The factories now are data centers. The production line is GPU clusters. The arsenal is an API endpoint.
Hands on Their Holsters
Mao Zedong wrote that “every Communist must grasp the truth: political power grows out of the barrel of a gun.” He wasn’t being metaphorical. The line came from Problems of War and Strategy, delivered in 1938, at a moment when the question of who controlled the means of force was indistinguishable from the question of who would govern.
The barrel has changed. Swap guns for GPU clusters and the logic holds. The means of production aren’t steel mills anymore — they’re data centers drawing hundreds of megawatts and inference endpoints serving billions of requests. Whoever controls the compute controls the ceiling of what any nation can automate, surveil, or defend.
The US has the GPUs, the cloud platforms, the foundation models, and — until recently — the safety researchers who were supposed to ensure those models didn’t eat the world. What it’s building now is the argument that these assets are sovereign infrastructure deserving of sovereign protection. Anthropic’s distillation disclosure isn’t just a terms-of-service complaint. It’s a filing in the court of national security.
Everyone sees this. Europe, China, Russia, India, the UAE — everyone. The scramble isn’t about who builds the best model. It’s about who controls the territory the models run on. The silicon. The power. The data. The guardrails.
Hollywood has been projecting this for a decade — half the Bond films and three-quarters of the Marvel universe told us the next battlefield is digital. Everyone nodded along. Now the players have their hands on their holsters, and suddenly it’s not fiction anymore.
The question I asked in that Brazilian conference room fifteen years ago hasn’t changed. The Kaspersky-versus-Symantec debate was the same debate wearing different clothes.
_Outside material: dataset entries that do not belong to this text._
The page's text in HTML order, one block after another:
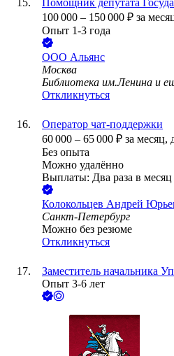
Помощник депутата
100 000 – 150 000 ₽ за
Опыт 1-3 года
ООО Альянс
Москва
Библиотека им.Ленина и
Откликнуться
Оператор чат-поддержки
60 000 – 65 000 ₽ за месяц,
Без опыта
Можно удалённо
Выплаты: Два раза в месяц
Колокольцев Андрей
Санкт-Петербург
Можно без резюме
Откликнуться
Заместитель начальника
Опыт 3-6 лет
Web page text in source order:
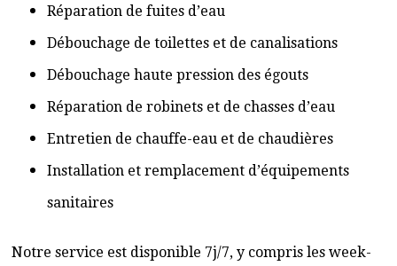
Réparation de fuites d’eau
Débouchage de toilettes et de canalisations
Débouchage haute pression des égouts
Réparation de robinets et de chasses d’eau
Entretien de chauffe-eau et de chaudières
Installation et remplacement d’équipements
sanitaires
Notre service est disponible 7j/7, y compris les week-
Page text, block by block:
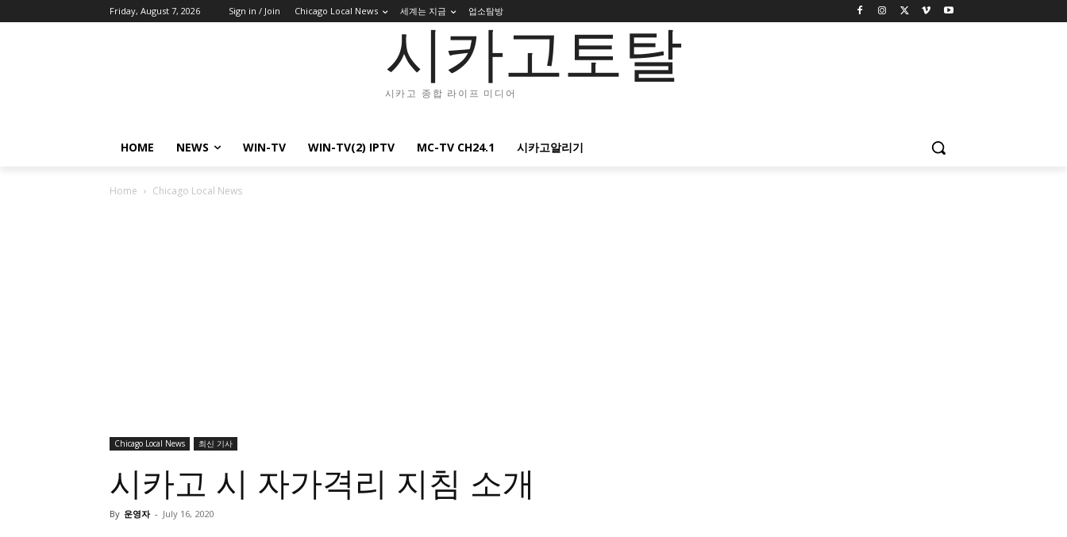
Friday, August 7, 2026 Sign in / Join Chicago Local News 세계는 지금 업소탐방
시카고토탈
시카고 종합 라이프 미디어
HOME NEWS WIN-TV WIN-TV(2) IPTV MC-TV CH24.1 시카고알리기
Home Chicago Local News
Chicago Local News 최신 기사
시카고 시 자가격리 지침 소개
By 운영자 - July 16, 2020
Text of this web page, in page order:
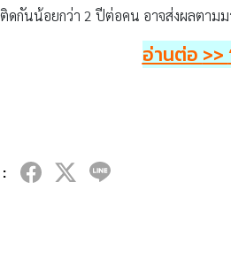
ดกันน้อยกว่า 2 ปีต่อคน อาจส่งผลตาม
อ่านต่อ >>
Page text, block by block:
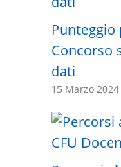
Punteggio
Concorso
dati
15 Marzo 2024
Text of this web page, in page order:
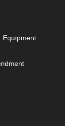
Equipment
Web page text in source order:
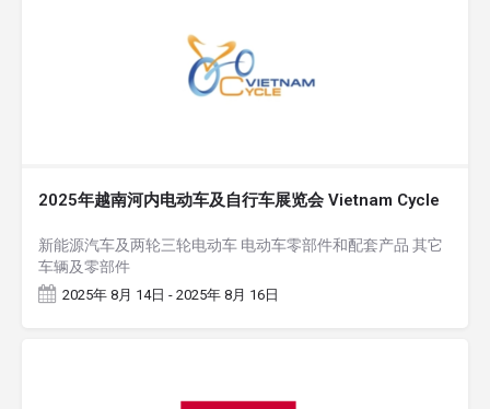
2025年越南河内电动车及自行车展览会 Vietnam Cycle
新能源汽车及两轮三轮电动车 电动车零部件和配套产品 其它
车辆及零部件
2025年 8月 14日 - 2025年 8月 16日
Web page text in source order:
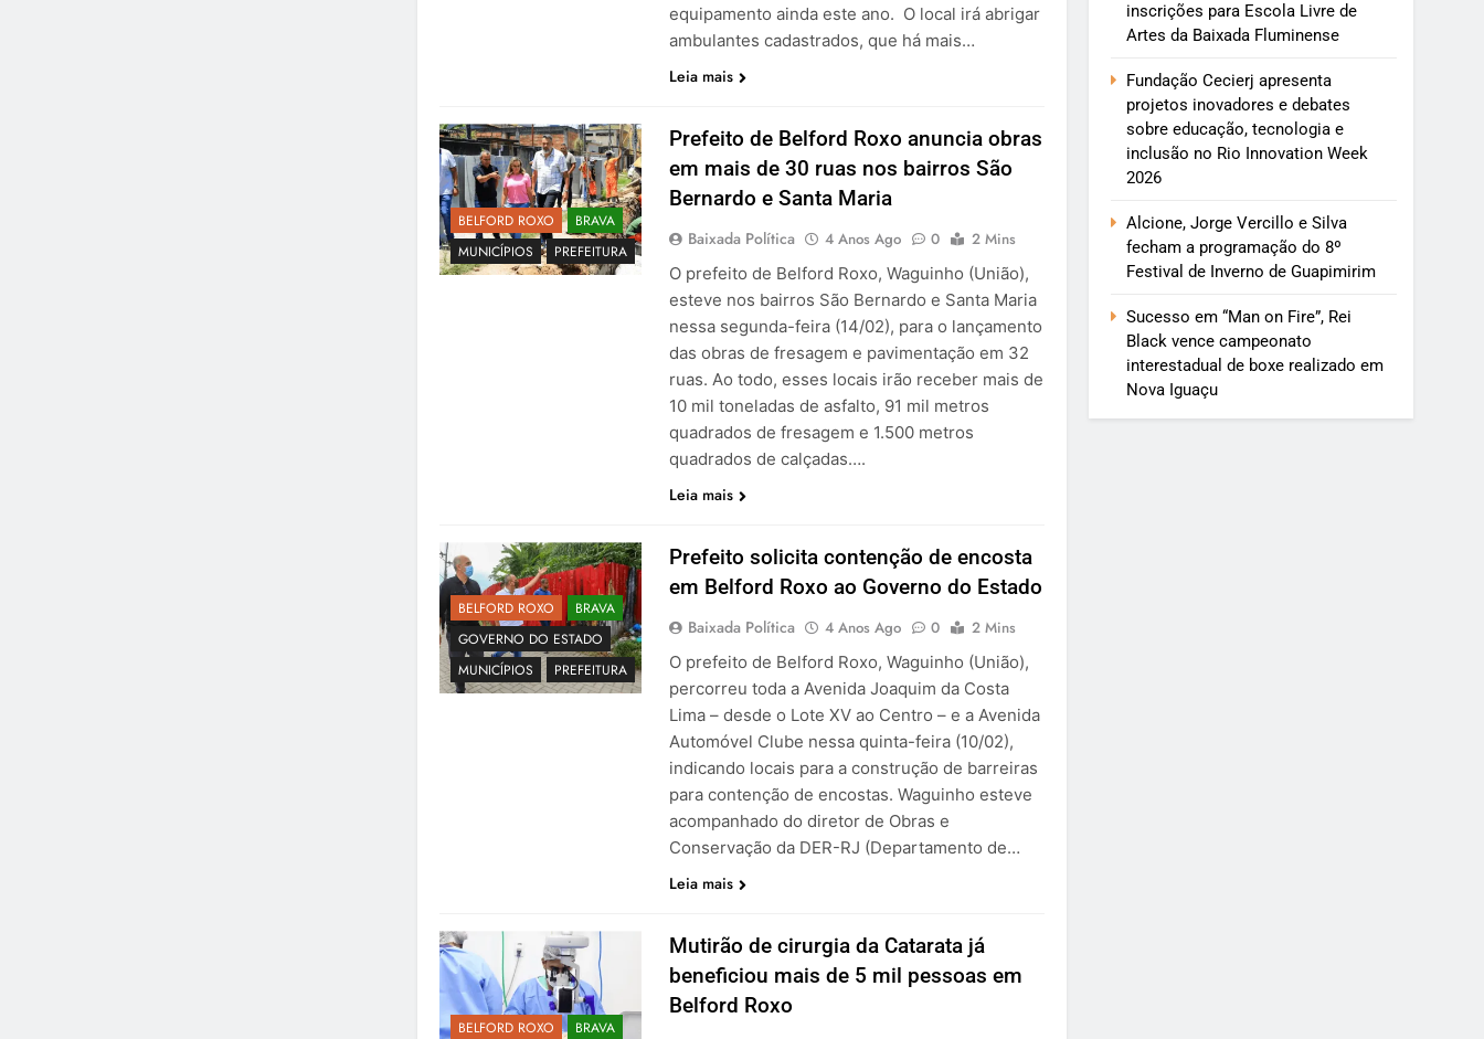
equipamento ainda este ano. O local irá abrigar
ambulantes cadastrados, que há mais…
Leia mais
BELFORD ROXO
BRAVA
MUNICÍPIOS
PREFEITURA
Prefeito de Belford Roxo anuncia obras
em mais de 30 ruas nos bairros São
Bernardo e Santa Maria
Baixada Política 4 Anos Ago 0
2 Mins
O prefeito de Belford Roxo, Waguinho (União),
esteve nos bairros São Bernardo e Santa Maria
nessa segunda-feira (14/02), para o lançamento
das obras de fresagem e pavimentação em 32
ruas. Ao todo, esses locais irão receber mais de
10 mil toneladas de asfalto, 91 mil metros
quadrados de fresagem e 1.500 metros
quadrados de calçadas….
Leia mais
BELFORD ROXO
BRAVA
GOVERNO DO ESTADO
MUNICÍPIOS
PREFEITURA
Prefeito solicita contenção de encosta
em Belford Roxo ao Governo do Estado
Baixada Política 4 Anos Ago 0
2 Mins
O prefeito de Belford Roxo, Waguinho (União),
percorreu toda a Avenida Joaquim da Costa
Lima – desde o Lote XV ao Centro – e a Avenida
Automóvel Clube nessa quinta-feira (10/02),
indicando locais para a construção de barreiras
para contenção de encostas. Waguinho esteve
acompanhado do diretor de Obras e
Conservação da DER-RJ (Departamento de…
Leia mais
BELFORD ROXO BRAVA
Mutirão de cirurgia da Catarata já
beneficiou mais de 5 mil pessoas em
Belford Roxo
inscrições para Escola Livre de
Artes da Baixada Fluminense
Fundação Cecierj apresenta
projetos inovadores e debates
sobre educação, tecnologia e
inclusão no Rio Innovation Week
2026
Alcione, Jorge Vercillo e Silva
fecham a programação do 8º
Festival de Inverno de Guapimirim
Sucesso em “Man on Fire”, Rei
Black vence campeonato
interestadual de boxe realizado em
Nova Iguaçu
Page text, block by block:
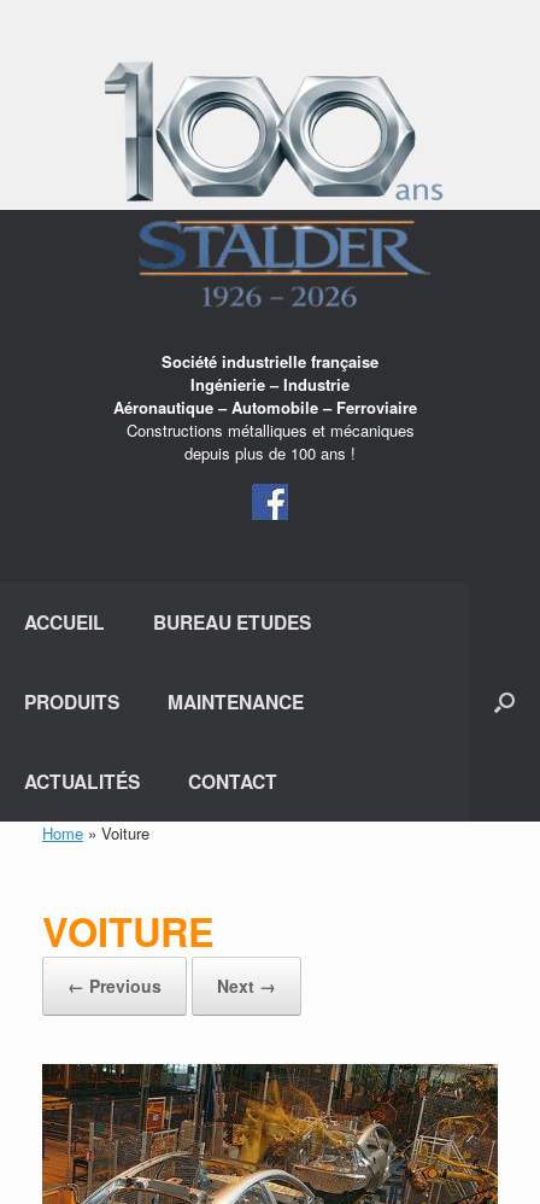
Société industrielle française
Ingénierie – Industrie
Aéronautique – Automobile – Ferroviaire
Constructions métalliques et mécaniques
depuis plus de 100 ans !
ACCUEIL BUREAU ETUDES
PRODUITS MAINTENANCE
ACTUALITÉS CONTACT
Home » Voiture
VOITURE
← Previous Next →

The technology evolves. The vendors rotate. The flags on the server racks change.
But the question underneath — who do you want watching? — that one is permanent.
The only honest answer has always been: build your own. Control your inventory. Reduce your dependency on any single foreign supplier for short and medium-term operations. I did exactly that on a sovereign cloud project years ago, and the results were counterintuitive to everyone except the people running the infrastructure: security levels went up, operational costs went down, and the proof accumulated over years, not quarters.
Sovereignty isn’t a policy paper. It isn’t an act of parliament. It isn’t a press release timed to a news cycle.
It’s an inventory you control, a supply chain you can see end to end, and the operational discipline to maintain both when the ground shifts.
Everything else is theater.
Stefano Schotten is a Principal Infrastructure Architect and the founder of URE. The opinions expressed in this article are solely those of the author. Neither the author nor URE has any commercial, employment, or advisory relationship with Anthropic, OpenAI, NVIDIA, DeepSeek, or any other AI company referenced in this piece. All claims attributed to specific companies are sourced from their official public statements.